- Born: 1952 (age 72–73) Stockholm, Sweden
- Origin: Sweden
- Genres: Contemporary classical
- Occupation(s): Composer, organist
- Instrument: Organ
- Years active: 1978–present
- Formerly of: Skeppsholmen Group
- Website: Official Website

= Thomas Åberg =

Swedish composer and organist

Thomas Åberg (born 1952, Stockholm) is a Swedish composer and organist known for performing his own music. He has spent his career based in Stockholm and is recognized for a distinctive approach that blends performance and composition.

==Career==
Åberg made his debut in 1978 with the organ work Daylight, premiered as part of the Skeppsholmen Group an experimental music collective active from 1978 to 1981. In the early 1980s, he began performing concerts focused mostly on his own works, following a model more typical of solo artists in popular music than traditional organists.

In 1994, he was commissioned by the Stockholms domkyrkoförsamling to perform six concerts during the Stockholm Water Festival.
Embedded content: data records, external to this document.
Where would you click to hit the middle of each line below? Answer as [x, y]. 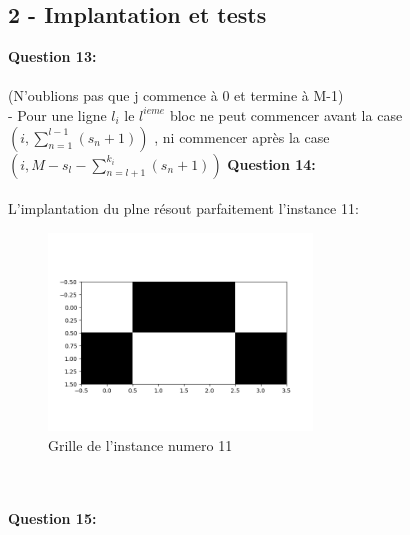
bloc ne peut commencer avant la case [286, 114]
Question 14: [271, 163]
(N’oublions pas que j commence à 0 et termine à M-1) [176, 95]
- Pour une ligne [57, 114]
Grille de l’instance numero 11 [140, 444]
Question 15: [52, 517]
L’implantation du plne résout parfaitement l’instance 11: [183, 208]
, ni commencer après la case [242, 136]
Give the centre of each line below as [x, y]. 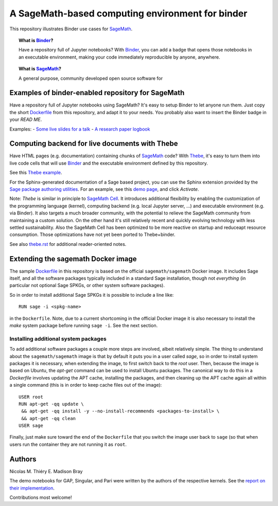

For over 30 years, Åberg worked as a music administrator at STIM, Sweden's performing rights society, which gave him the freedom to develop a concert-focused musical path rather than a church based one. He has toured extensively in Sweden, performed internationally including in the United States and released a number of recordings across various formats.

==Background==
Åberg studied piano with Märta Söderberg, organ with Tore Nilson, and composition with Stig Gustav Schönberg. His early music was experimental and non-tonal, but over time his style became more structured. He has written a series of organ toccatas and larger works such as Weisflog's Dog, which reflect his mature voice as a composer.